Directions for this task: Each entry must be written out again exactly as it stands.

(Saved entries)
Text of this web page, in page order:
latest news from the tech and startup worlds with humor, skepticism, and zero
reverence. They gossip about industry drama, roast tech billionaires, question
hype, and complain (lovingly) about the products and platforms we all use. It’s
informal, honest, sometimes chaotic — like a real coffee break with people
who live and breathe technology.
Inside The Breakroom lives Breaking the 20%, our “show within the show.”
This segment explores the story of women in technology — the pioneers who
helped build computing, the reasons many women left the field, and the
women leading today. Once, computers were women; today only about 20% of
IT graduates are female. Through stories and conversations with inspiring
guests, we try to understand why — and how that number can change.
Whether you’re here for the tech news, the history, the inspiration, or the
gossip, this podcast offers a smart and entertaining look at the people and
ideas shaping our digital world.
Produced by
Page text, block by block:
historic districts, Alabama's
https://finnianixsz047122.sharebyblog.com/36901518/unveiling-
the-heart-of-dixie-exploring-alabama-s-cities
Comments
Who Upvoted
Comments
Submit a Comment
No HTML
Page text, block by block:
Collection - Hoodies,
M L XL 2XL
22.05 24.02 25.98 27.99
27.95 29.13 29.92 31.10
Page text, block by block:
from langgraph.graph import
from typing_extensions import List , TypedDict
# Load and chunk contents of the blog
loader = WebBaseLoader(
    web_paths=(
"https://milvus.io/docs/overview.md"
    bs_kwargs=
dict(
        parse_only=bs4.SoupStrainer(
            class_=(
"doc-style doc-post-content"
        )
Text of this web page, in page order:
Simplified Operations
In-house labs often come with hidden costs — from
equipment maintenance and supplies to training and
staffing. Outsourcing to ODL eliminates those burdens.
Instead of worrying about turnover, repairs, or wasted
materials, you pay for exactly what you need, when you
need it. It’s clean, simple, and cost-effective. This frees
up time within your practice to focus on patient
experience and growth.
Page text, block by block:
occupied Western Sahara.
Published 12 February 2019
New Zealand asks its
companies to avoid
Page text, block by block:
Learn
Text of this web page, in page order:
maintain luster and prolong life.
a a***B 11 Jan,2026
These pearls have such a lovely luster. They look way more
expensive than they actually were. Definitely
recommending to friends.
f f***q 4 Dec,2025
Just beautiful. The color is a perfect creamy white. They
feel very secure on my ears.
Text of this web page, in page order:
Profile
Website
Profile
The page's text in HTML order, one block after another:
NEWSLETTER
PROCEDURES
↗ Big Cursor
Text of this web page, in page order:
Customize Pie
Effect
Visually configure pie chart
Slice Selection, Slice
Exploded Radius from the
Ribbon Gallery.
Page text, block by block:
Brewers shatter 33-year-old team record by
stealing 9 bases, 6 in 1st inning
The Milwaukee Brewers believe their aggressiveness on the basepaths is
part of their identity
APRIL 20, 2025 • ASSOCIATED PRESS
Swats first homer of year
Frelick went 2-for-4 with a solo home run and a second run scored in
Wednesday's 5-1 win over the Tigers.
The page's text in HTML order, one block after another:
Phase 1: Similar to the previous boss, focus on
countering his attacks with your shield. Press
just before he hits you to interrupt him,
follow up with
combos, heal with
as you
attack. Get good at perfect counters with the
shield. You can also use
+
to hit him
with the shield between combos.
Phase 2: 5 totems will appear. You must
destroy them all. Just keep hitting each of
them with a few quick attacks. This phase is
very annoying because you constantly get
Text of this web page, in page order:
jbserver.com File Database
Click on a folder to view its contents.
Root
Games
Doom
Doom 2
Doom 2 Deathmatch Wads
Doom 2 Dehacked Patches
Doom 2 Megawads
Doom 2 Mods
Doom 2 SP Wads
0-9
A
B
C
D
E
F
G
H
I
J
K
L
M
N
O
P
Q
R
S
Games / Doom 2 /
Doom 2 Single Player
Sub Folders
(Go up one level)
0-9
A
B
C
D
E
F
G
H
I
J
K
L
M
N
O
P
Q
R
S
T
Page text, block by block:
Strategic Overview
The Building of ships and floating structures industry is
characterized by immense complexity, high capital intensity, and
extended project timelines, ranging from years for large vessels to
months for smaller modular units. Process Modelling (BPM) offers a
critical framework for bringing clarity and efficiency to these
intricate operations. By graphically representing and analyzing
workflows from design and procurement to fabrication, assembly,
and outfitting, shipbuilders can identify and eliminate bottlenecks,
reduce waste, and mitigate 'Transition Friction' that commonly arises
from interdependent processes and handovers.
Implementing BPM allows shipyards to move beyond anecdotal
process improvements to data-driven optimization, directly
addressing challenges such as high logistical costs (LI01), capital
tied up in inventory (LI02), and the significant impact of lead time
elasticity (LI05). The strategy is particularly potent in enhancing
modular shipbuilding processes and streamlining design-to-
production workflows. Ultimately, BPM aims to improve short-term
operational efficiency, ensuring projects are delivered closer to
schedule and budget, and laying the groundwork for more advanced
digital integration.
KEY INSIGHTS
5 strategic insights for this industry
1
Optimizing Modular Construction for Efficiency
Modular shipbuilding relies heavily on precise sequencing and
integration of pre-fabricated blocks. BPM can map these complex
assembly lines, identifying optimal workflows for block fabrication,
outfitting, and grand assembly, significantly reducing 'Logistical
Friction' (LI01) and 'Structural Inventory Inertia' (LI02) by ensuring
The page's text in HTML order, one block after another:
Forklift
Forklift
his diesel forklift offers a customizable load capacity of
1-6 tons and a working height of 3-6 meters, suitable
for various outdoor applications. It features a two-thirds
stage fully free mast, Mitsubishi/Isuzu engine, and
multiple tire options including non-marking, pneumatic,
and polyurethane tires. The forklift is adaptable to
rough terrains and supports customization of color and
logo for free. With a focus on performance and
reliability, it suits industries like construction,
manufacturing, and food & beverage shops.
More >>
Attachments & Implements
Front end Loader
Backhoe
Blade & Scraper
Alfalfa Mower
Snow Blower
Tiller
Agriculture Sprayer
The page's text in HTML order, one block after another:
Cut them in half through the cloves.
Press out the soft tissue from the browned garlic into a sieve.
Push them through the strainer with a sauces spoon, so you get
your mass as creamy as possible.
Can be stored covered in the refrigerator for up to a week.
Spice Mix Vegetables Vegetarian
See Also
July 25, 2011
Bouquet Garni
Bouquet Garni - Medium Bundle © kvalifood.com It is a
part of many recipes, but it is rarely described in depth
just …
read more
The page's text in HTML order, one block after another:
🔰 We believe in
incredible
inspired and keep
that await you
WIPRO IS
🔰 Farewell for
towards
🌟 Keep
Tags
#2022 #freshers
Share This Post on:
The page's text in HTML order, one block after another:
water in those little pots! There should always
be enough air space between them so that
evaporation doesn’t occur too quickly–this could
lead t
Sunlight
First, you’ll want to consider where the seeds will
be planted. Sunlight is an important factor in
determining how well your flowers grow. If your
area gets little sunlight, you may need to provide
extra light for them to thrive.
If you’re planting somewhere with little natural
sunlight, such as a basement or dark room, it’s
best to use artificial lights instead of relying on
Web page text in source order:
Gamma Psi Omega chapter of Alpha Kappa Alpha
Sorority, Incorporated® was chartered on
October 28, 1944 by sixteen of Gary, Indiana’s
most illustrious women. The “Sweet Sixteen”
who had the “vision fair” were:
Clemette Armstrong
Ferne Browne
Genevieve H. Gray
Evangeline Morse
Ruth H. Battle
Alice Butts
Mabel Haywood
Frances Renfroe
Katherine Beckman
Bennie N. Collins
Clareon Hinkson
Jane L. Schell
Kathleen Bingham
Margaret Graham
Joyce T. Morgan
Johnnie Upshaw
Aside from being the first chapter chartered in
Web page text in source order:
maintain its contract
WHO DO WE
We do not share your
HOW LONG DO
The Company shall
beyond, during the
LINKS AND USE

Task result:
Text of this web page, in page order:
latest news from the tech and startup worlds with humor, skepticism, and zero
reverence. They gossip about industry drama, roast tech billionaires, question
hype, and complain (lovingly) about the products and platforms we all use. It’s
informal, honest, sometimes chaotic — like a real coffee break with people
who live and breathe technology.
Inside The Breakroom lives Breaking the 20%, our “show within the show.”
This segment explores the story of women in technology — the pioneers who
helped build computing, the reasons many women left the field, and the
women leading today. Once, computers were women; today only about 20% of
IT graduates are female. Through stories and conversations with inspiring
guests, we try to understand why — and how that number can change.
Whether you’re here for the tech news, the history, the inspiration, or the
gossip, this podcast offers a smart and entertaining look at the people and
ideas shaping our digital world.
Produced by
Page text, block by block:
historic districts, Alabama's
https://finnianixsz047122.sharebyblog.com/36901518/unveiling-
the-heart-of-dixie-exploring-alabama-s-cities
Comments
Who Upvoted
Comments
Submit a Comment
No HTML
Page text, block by block:
Collection - Hoodies,
M L XL 2XL
22.05 24.02 25.98 27.99
27.95 29.13 29.92 31.10
Page text, block by block:
from langgraph.graph import
from typing_extensions import List , TypedDict
# Load and chunk contents of the blog
loader = WebBaseLoader(
    web_paths=(
"https://milvus.io/docs/overview.md"
    bs_kwargs=
dict(
        parse_only=bs4.SoupStrainer(
            class_=(
"doc-style doc-post-content"
        )
Text of this web page, in page order:
Simplified Operations
In-house labs often come with hidden costs — from
equipment maintenance and supplies to training and
staffing. Outsourcing to ODL eliminates those burdens.
Instead of worrying about turnover, repairs, or wasted
materials, you pay for exactly what you need, when you
need it. It’s clean, simple, and cost-effective. This frees
up time within your practice to focus on patient
experience and growth.
Page text, block by block:
occupied Western Sahara.
Published 12 February 2019
New Zealand asks its
companies to avoid
Page text, block by block:
Learn
Text of this web page, in page order:
maintain luster and prolong life.
a a***B 11 Jan,2026
These pearls have such a lovely luster. They look way more
expensive than they actually were. Definitely
recommending to friends.
f f***q 4 Dec,2025
Just beautiful. The color is a perfect creamy white. They
feel very secure on my ears.
Text of this web page, in page order:
Profile
Website
Profile
The page's text in HTML order, one block after another:
NEWSLETTER
PROCEDURES
↗ Big Cursor
Text of this web page, in page order:
Customize Pie
Effect
Visually configure pie chart
Slice Selection, Slice
Exploded Radius from the
Ribbon Gallery.
Page text, block by block:
Brewers shatter 33-year-old team record by
stealing 9 bases, 6 in 1st inning
The Milwaukee Brewers believe their aggressiveness on the basepaths is
part of their identity
APRIL 20, 2025 • ASSOCIATED PRESS
Swats first homer of year
Frelick went 2-for-4 with a solo home run and a second run scored in
Wednesday's 5-1 win over the Tigers.
The page's text in HTML order, one block after another:
Phase 1: Similar to the previous boss, focus on
countering his attacks with your shield. Press
just before he hits you to interrupt him,
follow up with
combos, heal with
as you
attack. Get good at perfect counters with the
shield. You can also use
+
to hit him
with the shield between combos.
Phase 2: 5 totems will appear. You must
destroy them all. Just keep hitting each of
them with a few quick attacks. This phase is
very annoying because you constantly get
Text of this web page, in page order:
jbserver.com File Database
Click on a folder to view its contents.
Root
Games
Doom
Doom 2
Doom 2 Deathmatch Wads
Doom 2 Dehacked Patches
Doom 2 Megawads
Doom 2 Mods
Doom 2 SP Wads
0-9
A
B
C
D
E
F
G
H
I
J
K
L
M
N
O
P
Q
R
S
Games / Doom 2 /
Doom 2 Single Player
Sub Folders
(Go up one level)
0-9
A
B
C
D
E
F
G
H
I
J
K
L
M
N
O
P
Q
R
S
T
Page text, block by block:
Strategic Overview
The Building of ships and floating structures industry is
characterized by immense complexity, high capital intensity, and
extended project timelines, ranging from years for large vessels to
months for smaller modular units. Process Modelling (BPM) offers a
critical framework for bringing clarity and efficiency to these
intricate operations. By graphically representing and analyzing
workflows from design and procurement to fabrication, assembly,
and outfitting, shipbuilders can identify and eliminate bottlenecks,
reduce waste, and mitigate 'Transition Friction' that commonly arises
from interdependent processes and handovers.
Implementing BPM allows shipyards to move beyond anecdotal
process improvements to data-driven optimization, directly
addressing challenges such as high logistical costs (LI01), capital
tied up in inventory (LI02), and the significant impact of lead time
elasticity (LI05). The strategy is particularly potent in enhancing
modular shipbuilding processes and streamlining design-to-
production workflows. Ultimately, BPM aims to improve short-term
operational efficiency, ensuring projects are delivered closer to
schedule and budget, and laying the groundwork for more advanced
digital integration.
KEY INSIGHTS
5 strategic insights for this industry
1
Optimizing Modular Construction for Efficiency
Modular shipbuilding relies heavily on precise sequencing and
integration of pre-fabricated blocks. BPM can map these complex
assembly lines, identifying optimal workflows for block fabrication,
outfitting, and grand assembly, significantly reducing 'Logistical
Friction' (LI01) and 'Structural Inventory Inertia' (LI02) by ensuring
The page's text in HTML order, one block after another:
Forklift
Forklift
his diesel forklift offers a customizable load capacity of
1-6 tons and a working height of 3-6 meters, suitable
for various outdoor applications. It features a two-thirds
stage fully free mast, Mitsubishi/Isuzu engine, and
multiple tire options including non-marking, pneumatic,
and polyurethane tires. The forklift is adaptable to
rough terrains and supports customization of color and
logo for free. With a focus on performance and
reliability, it suits industries like construction,
manufacturing, and food & beverage shops.
More >>
Attachments & Implements
Front end Loader
Backhoe
Blade & Scraper
Alfalfa Mower
Snow Blower
Tiller
Agriculture Sprayer
The page's text in HTML order, one block after another:
Cut them in half through the cloves.
Press out the soft tissue from the browned garlic into a sieve.
Push them through the strainer with a sauces spoon, so you get
your mass as creamy as possible.
Can be stored covered in the refrigerator for up to a week.
Spice Mix Vegetables Vegetarian
See Also
July 25, 2011
Bouquet Garni
Bouquet Garni - Medium Bundle © kvalifood.com It is a
part of many recipes, but it is rarely described in depth
just …
read more
The page's text in HTML order, one block after another:
🔰 We believe in
incredible
inspired and keep
that await you
WIPRO IS
🔰 Farewell for
towards
🌟 Keep
Tags
#2022 #freshers
Share This Post on:
The page's text in HTML order, one block after another:
water in those little pots! There should always
be enough air space between them so that
evaporation doesn’t occur too quickly–this could
lead t
Sunlight
First, you’ll want to consider where the seeds will
be planted. Sunlight is an important factor in
determining how well your flowers grow. If your
area gets little sunlight, you may need to provide
extra light for them to thrive.
If you’re planting somewhere with little natural
sunlight, such as a basement or dark room, it’s
best to use artificial lights instead of relying on
Web page text in source order:
Gamma Psi Omega chapter of Alpha Kappa Alpha
Sorority, Incorporated® was chartered on
October 28, 1944 by sixteen of Gary, Indiana’s
most illustrious women. The “Sweet Sixteen”
who had the “vision fair” were:
Clemette Armstrong
Ferne Browne
Genevieve H. Gray
Evangeline Morse
Ruth H. Battle
Alice Butts
Mabel Haywood
Frances Renfroe
Katherine Beckman
Bennie N. Collins
Clareon Hinkson
Jane L. Schell
Kathleen Bingham
Margaret Graham
Joyce T. Morgan
Johnnie Upshaw
Aside from being the first chapter chartered in
Web page text in source order:
maintain its contract
WHO DO WE
We do not share your
HOW LONG DO
The Company shall
beyond, during the
LINKS AND USE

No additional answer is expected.